─── DATA FOR REVIEW

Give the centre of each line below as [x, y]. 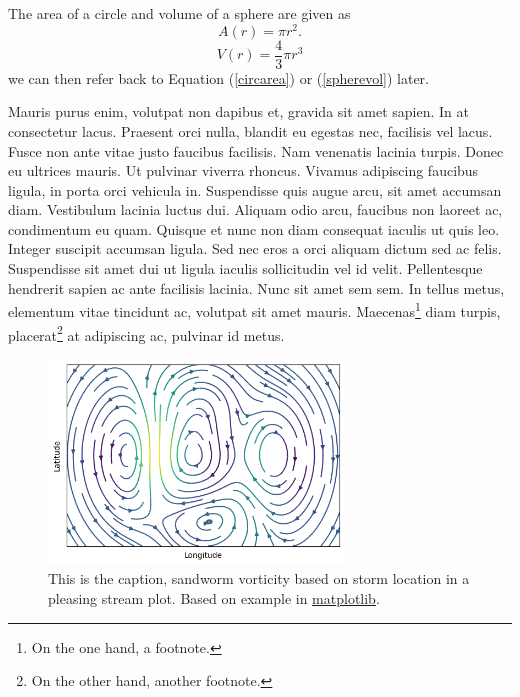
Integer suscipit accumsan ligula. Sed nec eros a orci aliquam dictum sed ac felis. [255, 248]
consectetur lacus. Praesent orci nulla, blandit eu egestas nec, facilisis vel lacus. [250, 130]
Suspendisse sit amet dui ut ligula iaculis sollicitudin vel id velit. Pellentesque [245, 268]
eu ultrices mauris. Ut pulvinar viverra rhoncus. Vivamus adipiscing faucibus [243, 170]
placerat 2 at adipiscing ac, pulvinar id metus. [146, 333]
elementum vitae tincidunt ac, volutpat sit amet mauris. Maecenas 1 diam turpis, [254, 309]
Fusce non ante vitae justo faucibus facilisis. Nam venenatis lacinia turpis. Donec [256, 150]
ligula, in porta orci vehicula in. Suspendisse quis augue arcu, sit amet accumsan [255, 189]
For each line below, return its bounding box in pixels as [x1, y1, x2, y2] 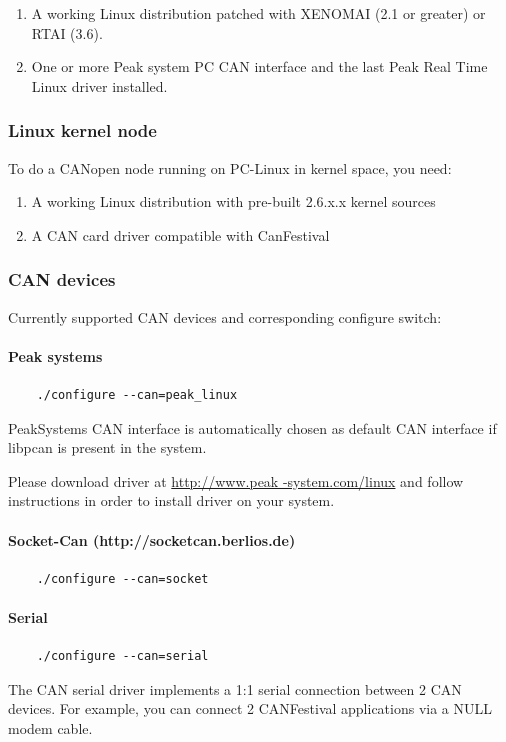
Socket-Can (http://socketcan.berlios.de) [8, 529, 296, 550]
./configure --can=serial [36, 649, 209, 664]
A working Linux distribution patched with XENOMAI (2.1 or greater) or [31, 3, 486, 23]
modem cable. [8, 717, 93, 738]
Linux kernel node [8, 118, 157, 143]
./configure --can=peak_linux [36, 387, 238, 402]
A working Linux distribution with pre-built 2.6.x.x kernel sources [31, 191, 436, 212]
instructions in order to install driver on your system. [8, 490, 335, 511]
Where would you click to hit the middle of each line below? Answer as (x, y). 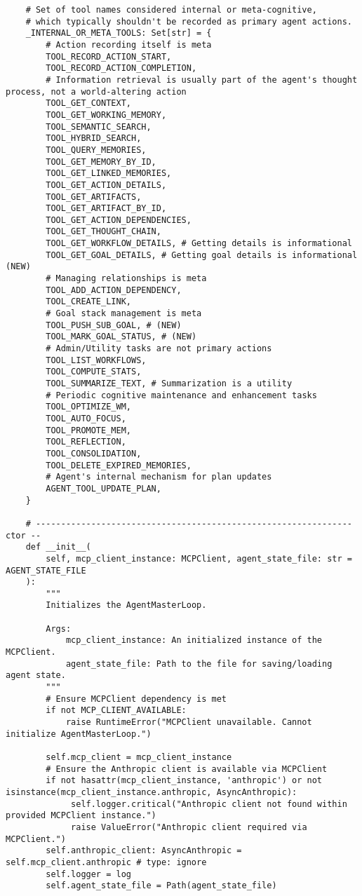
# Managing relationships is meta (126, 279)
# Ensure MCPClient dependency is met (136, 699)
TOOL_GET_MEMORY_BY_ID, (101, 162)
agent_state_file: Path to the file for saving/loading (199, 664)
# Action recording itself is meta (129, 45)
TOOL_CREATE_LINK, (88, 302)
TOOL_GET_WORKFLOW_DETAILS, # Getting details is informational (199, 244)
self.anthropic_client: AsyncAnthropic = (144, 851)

──────
─── DATA FOR REVIEW

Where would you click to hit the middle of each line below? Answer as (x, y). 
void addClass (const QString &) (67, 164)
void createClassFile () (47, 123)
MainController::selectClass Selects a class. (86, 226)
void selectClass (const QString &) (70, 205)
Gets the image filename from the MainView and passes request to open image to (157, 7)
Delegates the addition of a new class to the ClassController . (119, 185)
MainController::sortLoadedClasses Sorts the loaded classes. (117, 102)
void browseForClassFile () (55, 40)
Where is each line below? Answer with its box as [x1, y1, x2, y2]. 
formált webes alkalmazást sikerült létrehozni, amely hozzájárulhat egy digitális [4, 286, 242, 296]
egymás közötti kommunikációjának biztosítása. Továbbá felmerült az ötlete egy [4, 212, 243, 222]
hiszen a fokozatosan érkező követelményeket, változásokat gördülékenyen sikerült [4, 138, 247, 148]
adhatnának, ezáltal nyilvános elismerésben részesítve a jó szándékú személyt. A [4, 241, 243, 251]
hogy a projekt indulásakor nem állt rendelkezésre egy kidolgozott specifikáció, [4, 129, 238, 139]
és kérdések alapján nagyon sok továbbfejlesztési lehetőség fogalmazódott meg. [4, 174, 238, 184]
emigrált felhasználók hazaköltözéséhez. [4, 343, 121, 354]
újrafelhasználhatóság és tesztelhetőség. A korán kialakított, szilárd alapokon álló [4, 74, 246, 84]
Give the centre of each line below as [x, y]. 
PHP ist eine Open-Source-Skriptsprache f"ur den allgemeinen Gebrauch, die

──────
─── DATA FOR REVIEW

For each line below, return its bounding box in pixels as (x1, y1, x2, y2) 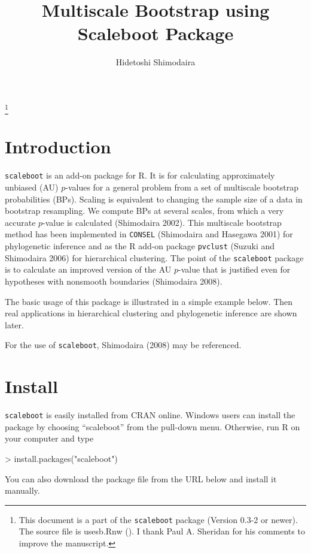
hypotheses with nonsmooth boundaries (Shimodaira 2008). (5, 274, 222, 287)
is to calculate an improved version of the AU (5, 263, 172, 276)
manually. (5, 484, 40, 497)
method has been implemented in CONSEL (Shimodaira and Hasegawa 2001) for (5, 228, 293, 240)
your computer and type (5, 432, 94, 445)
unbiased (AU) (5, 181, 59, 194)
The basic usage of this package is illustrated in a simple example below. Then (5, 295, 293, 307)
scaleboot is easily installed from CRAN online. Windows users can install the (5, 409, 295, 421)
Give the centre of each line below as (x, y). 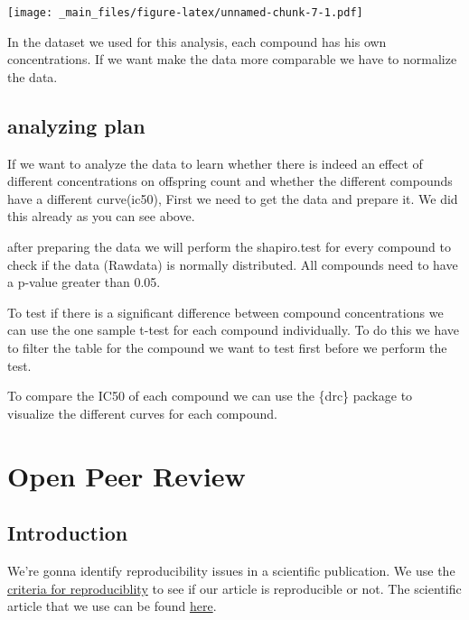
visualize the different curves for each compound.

──────

# [WHAT TO PRODUCE]
Take exactly the lines from the one containing "Where is each" through the one containing "és kérdések alapján" in the data above, and output them with nothing added.

# [YOUR RESPONSE]
Where is each line below? Answer with its box as [x1, y1, x2, y2]. 
formált webes alkalmazást sikerült létrehozni, amely hozzájárulhat egy digitális [4, 286, 242, 296]
egymás közötti kommunikációjának biztosítása. Továbbá felmerült az ötlete egy [4, 212, 243, 222]
hiszen a fokozatosan érkező követelményeket, változásokat gördülékenyen sikerült [4, 138, 247, 148]
adhatnának, ezáltal nyilvános elismerésben részesítve a jó szándékú személyt. A [4, 241, 243, 251]
hogy a projekt indulásakor nem állt rendelkezésre egy kidolgozott specifikáció, [4, 129, 238, 139]
és kérdések alapján nagyon sok továbbfejlesztési lehetőség fogalmazódott meg. [4, 174, 238, 184]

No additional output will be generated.